** Problem **
Please output the following records exactly. Leave every image out.
*** Opening of Entries supplied ***
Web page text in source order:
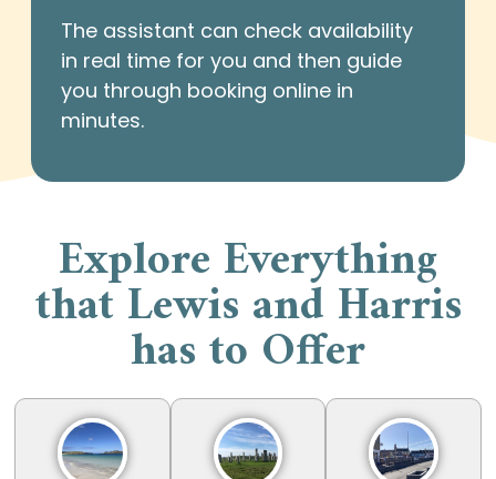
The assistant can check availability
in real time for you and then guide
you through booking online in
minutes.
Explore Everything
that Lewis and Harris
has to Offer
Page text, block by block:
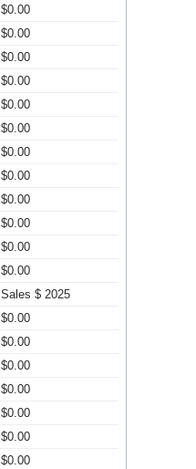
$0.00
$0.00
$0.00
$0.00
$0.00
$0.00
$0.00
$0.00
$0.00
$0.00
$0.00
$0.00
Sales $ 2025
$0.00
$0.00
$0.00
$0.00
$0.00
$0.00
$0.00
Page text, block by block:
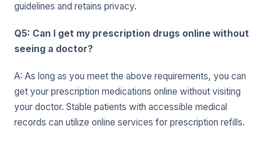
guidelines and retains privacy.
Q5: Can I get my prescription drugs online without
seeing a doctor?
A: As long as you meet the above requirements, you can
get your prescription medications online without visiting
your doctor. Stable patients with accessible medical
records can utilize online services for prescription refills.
*** Close of Entries supplied ***
** Task response **
Web page text in source order:
The assistant can check availability
in real time for you and then guide
you through booking online in
minutes.
Explore Everything
that Lewis and Harris
has to Offer
Page text, block by block:
$0.00
$0.00
$0.00
$0.00
$0.00
$0.00
$0.00
$0.00
$0.00
$0.00
$0.00
$0.00
Sales $ 2025
$0.00
$0.00
$0.00
$0.00
$0.00
$0.00
$0.00
Page text, block by block:
guidelines and retains privacy.
Q5: Can I get my prescription drugs online without
seeing a doctor?
A: As long as you meet the above requirements, you can
get your prescription medications online without visiting
your doctor. Stable patients with accessible medical
records can utilize online services for prescription refills.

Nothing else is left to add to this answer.